Stärkung der gemeinnützigen Wohnbauvereinigungen. Keine Risikoabwälzung an die GBV wie bei der derzeitigen Mietobergrenze. Das Risiko dafür wurde vom Land an die GBV übertragen. Weiters die Rücknahme der Freigabe des geförderten Mietwohnbaues an die gewerblichen Bauträger, um keine zusätzlichen Spekulationsobjekte für die Zukunft zu schaffen.

Überarbeitung der Baustandards in der Wohnbauförderung.
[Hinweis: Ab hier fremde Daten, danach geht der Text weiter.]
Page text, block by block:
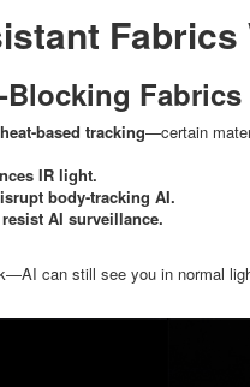
Fabrics
Blocking Fabrics
based tracking—certain
IR light.
body-tracking AI.
AI surveillance.
can still see you in normal
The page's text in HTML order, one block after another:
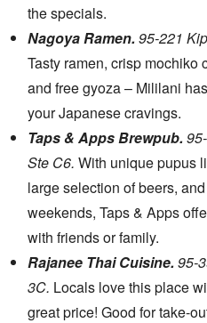
the specials.
Nagoya Ramen. 95-221
Tasty ramen, crisp mochiko
and free gyoza – Mililani
your Japanese cravings.
Taps & Apps Brewpub.
Ste C6. With unique pupus
large selection of beers,
weekends, Taps & Apps
with friends or family.
Rajanee Thai Cuisine. 95-
3C. Locals love this place
great price! Good for take-
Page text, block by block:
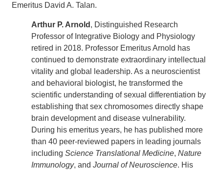
Emeritus David A. Talan.
Arthur P. Arnold , Distinguished Research
Professor of Integrative Biology and Physiology
retired in 2018. Professor Emeritus Arnold has
continued to demonstrate extraordinary intellectual
vitality and global leadership. As a neuroscientist
and behavioral biologist, he transformed the
scientific understanding of sexual differentiation by
establishing that sex chromosomes directly shape
brain development and disease vulnerability.
During his emeritus years, he has published more
than 40 peer-reviewed papers in leading journals
including Science Translational Medicine, Nature
Immunology, and Journal of Neuroscience. His
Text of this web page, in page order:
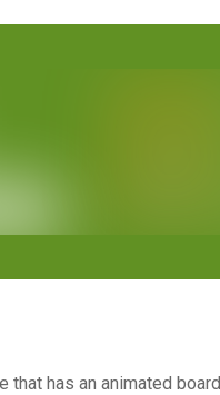
that has an animated
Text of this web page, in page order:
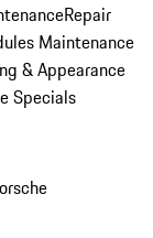
Repair
Maintenance
& Appearance
Specials
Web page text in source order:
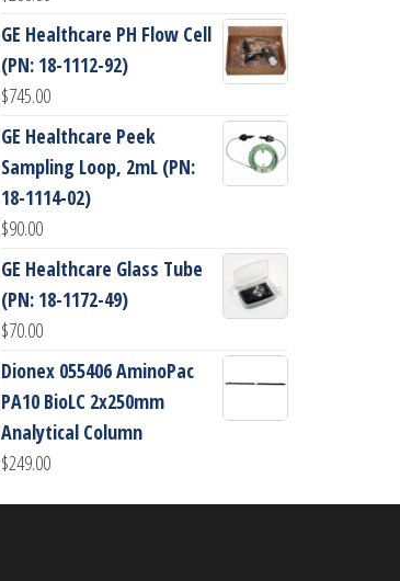
GE Healthcare PH Flow Cell
(PN: 18-1112-92)
$745.00
GE Healthcare Peek
Sampling Loop, 2mL (PN:
18-1114-02)
$90.00
GE Healthcare Glass Tube
(PN: 18-1172-49)
$70.00
Dionex 055406 AminoPac
PA10 BioLC 2x250mm
Analytical Column
$249.00
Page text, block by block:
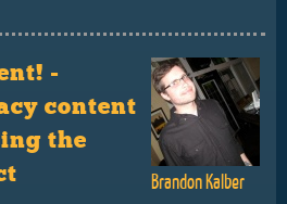
Brandon Kalber
-
content
the
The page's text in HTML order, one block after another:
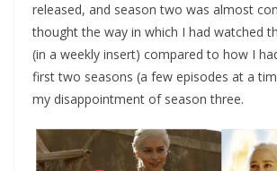
released, and season two was almost
thought the way in which I had watched
(in a weekly insert) compared to how I
first two seasons (a few episodes at a
my disappointment of season three.
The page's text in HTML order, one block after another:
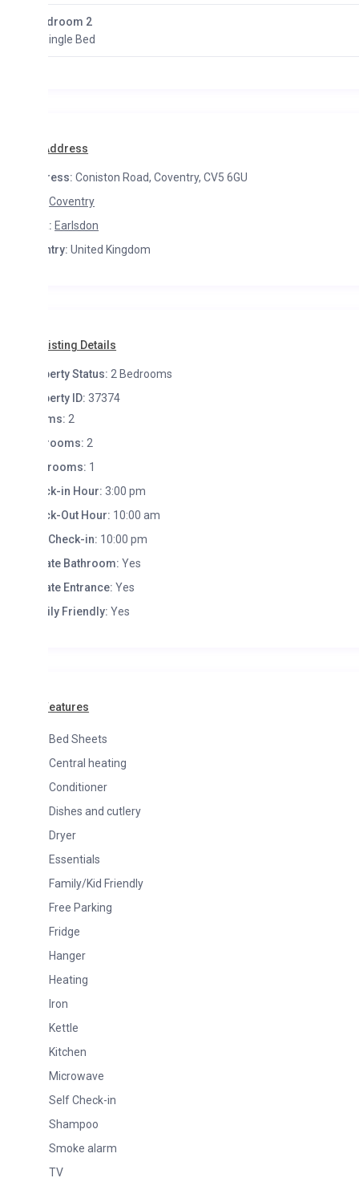
Coniston Road, Coventry, CV5 6GU
Earlsdon
United Kingdom
Details
Status:2 Bedrooms
37374
in Hour:3:00 pm
Out Hour:10:00 am
in:10:00 pm
Bathroom:Yes
Entrance:Yes
Friendly: Yes
Sheets
heating
and cutlery
Kid Friendly
Parking
Check-in
alarm
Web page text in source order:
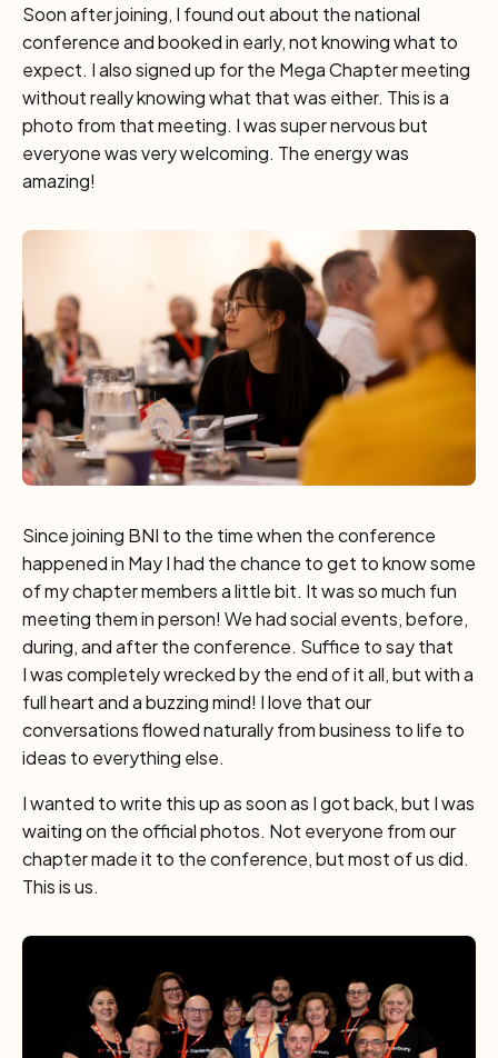
Soon after joining, I found out about the national
conference and booked in early, not knowing what to
expect. I also signed up for the Mega Chapter meeting
without really knowing what that was either. This is a
photo from that meeting. I was super nervous but
everyone was very welcoming. The energy was
amazing!
Since joining BNI to the time when the conference
happened in May I had the chance to get to know some
of my chapter members a little bit. It was so much fun
meeting them in person! We had social events, before,
during, and after the conference. Suffice to say that
I was completely wrecked by the end of it all, but with a
full heart and a buzzing mind! I love that our
conversations flowed naturally from business to life to
ideas to everything else.
I wanted to write this up as soon as I got back, but I was
waiting on the official photos. Not everyone from our
chapter made it to the conference, but most of us did.
This is us.
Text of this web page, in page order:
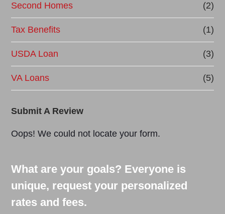
Second Homes (2)
Tax Benefits (1)
USDA Loan (3)
VA Loans (5)
Submit A Review
Oops! We could not locate your form.
What are your goals? Everyone is
unique, request your personalized
rates and fees.
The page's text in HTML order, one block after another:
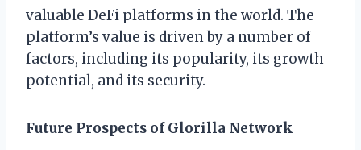
valuable DeFi platforms in the world. The
platform’s value is driven by a number of
factors, including its popularity, its growth
potential, and its security.
Future Prospects of Glorilla Network
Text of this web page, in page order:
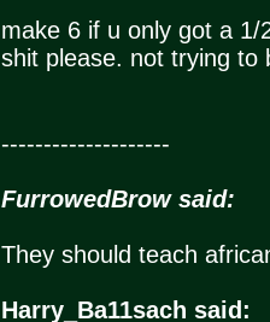
make 6 if u only got a
shit please. not trying to
--------------------
FurrowedBrow said:
They should teach
Harry_Ba11sach said:
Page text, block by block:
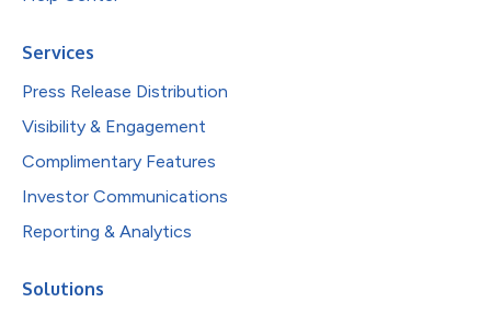
Services
Press Release Distribution
Visibility & Engagement
Complimentary Features
Investor Communications
Reporting & Analytics
Solutions
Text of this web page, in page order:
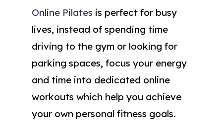
Online Pilates is perfect for busy
lives, instead of spending time
driving to the gym or looking for
parking spaces, focus your energy
and time into dedicated online
workouts which help you achieve
your own personal fitness goals.
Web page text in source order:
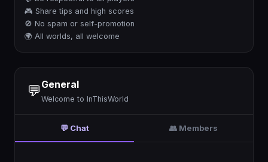
🎮 Share tips and high scores
🚫 No spam or self-promotion
🌍 All worlds, all welcome
💬 General
Welcome to InThisWorld
💬 Chat 👥 Members
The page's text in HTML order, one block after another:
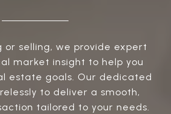
or selling, we provide expert
market insight to help you
estate goals. Our dedicated
to deliver a smooth,
tailored to your needs.
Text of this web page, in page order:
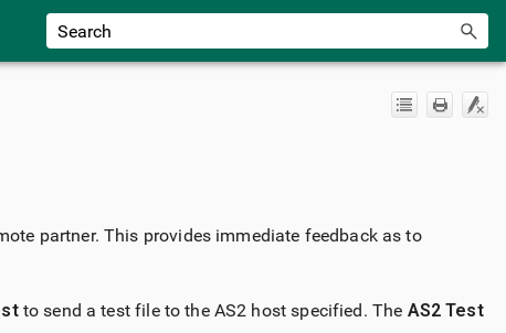
partner. This provides immediate feedback as to
to send a test file to the AS2 host specified. The AS2 Test
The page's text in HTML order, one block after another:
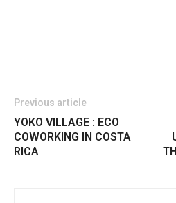
Previous article
YOKO VILLAGE : ECO
COWORKING IN COSTA
RICA
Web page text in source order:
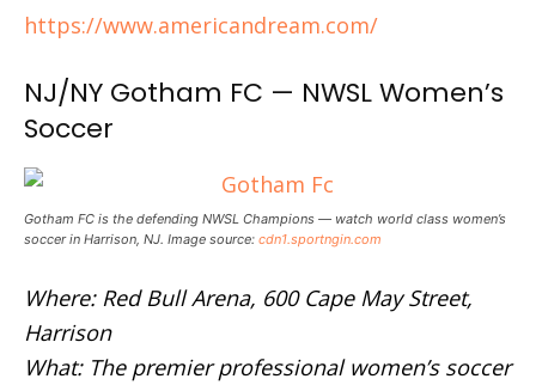
https://www.americandream.com/
NJ/NY Gotham FC — NWSL Women’s
Soccer
Gotham FC is the defending NWSL Champions — watch world class women’s
soccer in Harrison, NJ. Image source: cdn1.sportngin.com
Where: Red Bull Arena, 600 Cape May Street,
Harrison
What: The premier professional women’s soccer
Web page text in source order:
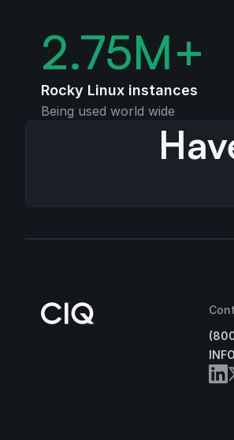
2.75M+
Rocky Linux instances
Being used world wide

Die FH Kufstein hat im Auftrag der WK Tirol errechnet, das ohne Qualitätsverlust bis zu 15 % der Baukosten eingespart werden könnten.

Reduktion der Förderfähigkeit von teuren Wohnungen auf ein realistisches Maß. Derzeit können auch Eigentumswohnungen noch gefördert werden, die pro Quadratmeter 5.000 Euro und mehr kosten.

Absenkung der Einkommensgrenzen für die Eigentumsförderung auf ein sozial sinnvolles Maß. Derzeit können auch Menschen mit einem Jahres-Netto-Familieneinkommen von bis zu 80.000 Euro noch Förderungen beziehen. Das entspricht nicht dem Ziel einer sozial treffsicheren Wohnbauförderung.

Die GBH Salzburg wird nach der Landtagswahl am 22. April 2018 der neuen Salzburger Landesregierung ein umfassendes Paket zur Änderung der Salzburger Wohnbauförderung vorlegen und auf dessen Umsetzung achten.